Dopo ben sei anni di silenzio discografico e tanti progetti individuali, il prossimo 7 maggio i Bachi da Pietra torneranno a farsi sentire con “Reset”, un nuovo album in studio. Il titolo non sembra casuale perché per questa ripartenza la band di Giovanni Succi e Bruno Dorella snocciola non poche novità. Quella più evidente è che il duo diventa un trio, con il prestigioso acquisto di Marcello Batelli (Teatro degli Orrori e Non Voglio Che Clara). Il nuovo inizio è segnato anche dal cambio di etichetta, con l’approdo a Garrincha Dischi.

Un “Reset” molto rock per i Bachi da Pietra

Il disco è stato anticipato dall’uscita di due singoli. Il primo, “Comincia adesso”, è uscito a marzo e per Succi, che ne è l’autore, fotografa una condizione esistenziale, in cui sembra sempre di dover ricominciare da capo.
Il secondo singolo, uscito a fine aprile, si intitola “Meriterete” ed è una critica tagliente ed ironica a quello che il musicista descrive come l’italiano medio della porta accanto. «Più che una critica è uno specchio – osserva Succi ai nostri microfoni – Parla all’italiano della porta accanto che spera in tutta una serie di cose, a sentire quello che dice. Allora si meriterebbe che queste cose gli arrivassero davvero e poi sarebbe interessante vedere se va veramente tutto bene».

ASCOLTA “MERITERETE”:

Perché un ritorno dopo sei anni e molti progetti diversi? «Ci sono determinati pezzi che scrivo che non possono che essere per i Bachi da Pietra – osserva Succi – e ce ne sono determinati altri che è meglio destinare, ad esempio, al mio progetto solista. Per quanto riguarda i Bachi la sorgente sgorga sempre, quindi la si prende».
In ogni caso non è un ritorno qualunque perché, come già detto, la formazione a due con basso/chitarra e batteria si arricchisce con l’arrivo di Batelli. «Dopo circa 15 anni quello che potevano dire con quegli strumenti lo abbiamo già detto – sottolinea il musicista».

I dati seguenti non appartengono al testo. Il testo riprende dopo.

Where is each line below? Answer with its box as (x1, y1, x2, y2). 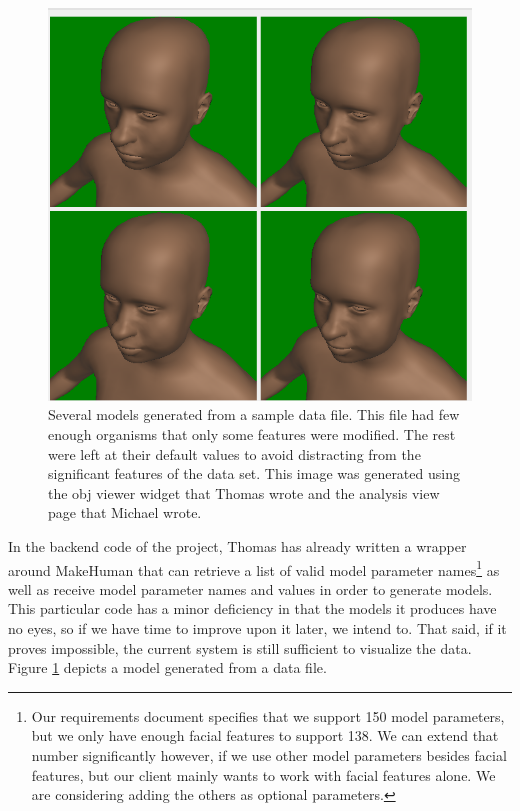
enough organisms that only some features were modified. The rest (48, 424, 456, 445)
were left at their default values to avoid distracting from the (48, 443, 421, 464)
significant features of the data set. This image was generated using (48, 463, 460, 484)
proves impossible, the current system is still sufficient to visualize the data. (8, 637, 472, 658)
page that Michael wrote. (48, 502, 202, 523)
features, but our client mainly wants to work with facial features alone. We (31, 764, 496, 785)
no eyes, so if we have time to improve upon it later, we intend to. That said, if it (8, 618, 507, 639)
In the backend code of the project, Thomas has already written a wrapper (8, 536, 467, 557)
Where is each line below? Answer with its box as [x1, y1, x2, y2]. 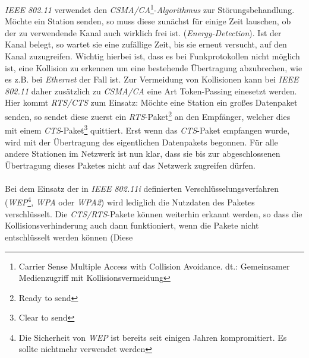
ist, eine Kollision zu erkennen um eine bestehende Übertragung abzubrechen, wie [5, 61, 302, 74]
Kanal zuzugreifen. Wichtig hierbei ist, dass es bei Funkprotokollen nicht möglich [5, 50, 300, 62]
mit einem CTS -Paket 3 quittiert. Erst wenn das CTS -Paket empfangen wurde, [5, 122, 290, 136]
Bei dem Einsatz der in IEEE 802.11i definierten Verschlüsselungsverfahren [5, 182, 279, 194]
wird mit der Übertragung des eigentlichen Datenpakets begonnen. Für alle [5, 135, 278, 148]
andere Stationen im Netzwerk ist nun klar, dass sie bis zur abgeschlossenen [5, 147, 280, 160]
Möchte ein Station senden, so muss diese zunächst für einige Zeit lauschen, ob [5, 15, 291, 27]
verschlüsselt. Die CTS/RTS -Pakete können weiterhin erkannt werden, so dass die [5, 207, 302, 220]
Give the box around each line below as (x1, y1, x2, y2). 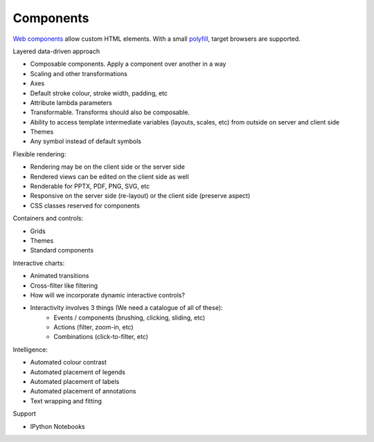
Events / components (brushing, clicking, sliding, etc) (53, 313, 206, 322)
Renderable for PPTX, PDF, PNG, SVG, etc (30, 182, 150, 190)
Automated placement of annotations (30, 387, 136, 396)
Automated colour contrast (30, 358, 107, 367)
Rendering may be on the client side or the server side (30, 163, 185, 171)
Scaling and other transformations (30, 69, 127, 77)
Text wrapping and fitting (30, 396, 102, 405)
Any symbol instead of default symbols (30, 137, 142, 145)
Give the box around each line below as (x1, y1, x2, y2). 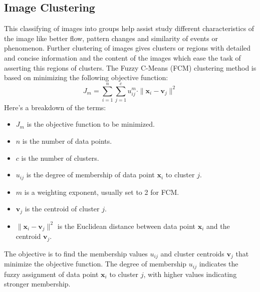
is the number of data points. (22, 136, 112, 146)
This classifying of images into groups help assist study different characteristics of (4, 23, 254, 34)
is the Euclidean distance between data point (57, 220, 196, 231)
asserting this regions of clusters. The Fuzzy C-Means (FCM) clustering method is (4, 62, 256, 73)
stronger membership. (4, 278, 71, 289)
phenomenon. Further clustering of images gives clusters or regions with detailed (4, 43, 251, 53)
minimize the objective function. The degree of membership (4, 258, 187, 269)
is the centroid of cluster (25, 203, 100, 214)
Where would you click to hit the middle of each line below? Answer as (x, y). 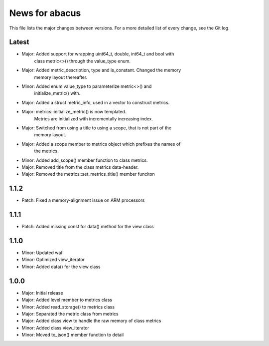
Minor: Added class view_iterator (56, 328)
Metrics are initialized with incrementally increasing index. (93, 119)
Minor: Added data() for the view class (61, 267)
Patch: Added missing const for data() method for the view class (88, 227)
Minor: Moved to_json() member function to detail (73, 335)
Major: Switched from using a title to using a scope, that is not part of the (97, 128)
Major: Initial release (42, 293)
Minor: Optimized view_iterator (53, 260)

Reset”, in realtà, era già pronto da un anno, ma la pandemia, come è successo in molti altri casi, ha cambiato le carte in tavola. Nell’attesa di tornare alla dimensione live, cui ogni appassionato di musica ambisce, Succi però non è restato con le mani in mano.
«Dopo una settimana di divano e serie tv – racconta il musicista – ho pensato che la vita doveva andare avanti». È così che ha aperto un canale Patreon, un social network a cui ci si può abbonare per seguire il proprio artista preferito. Ben presto il canale si è trasformato in una comunità collaborativa, che interagiva attorno a riflessioni letterarie, musica, reading e anche fumetti. «E mi ha permesso anche di pagare qualche bolletta», sottolinea il frontman dei Bachi da Pietra.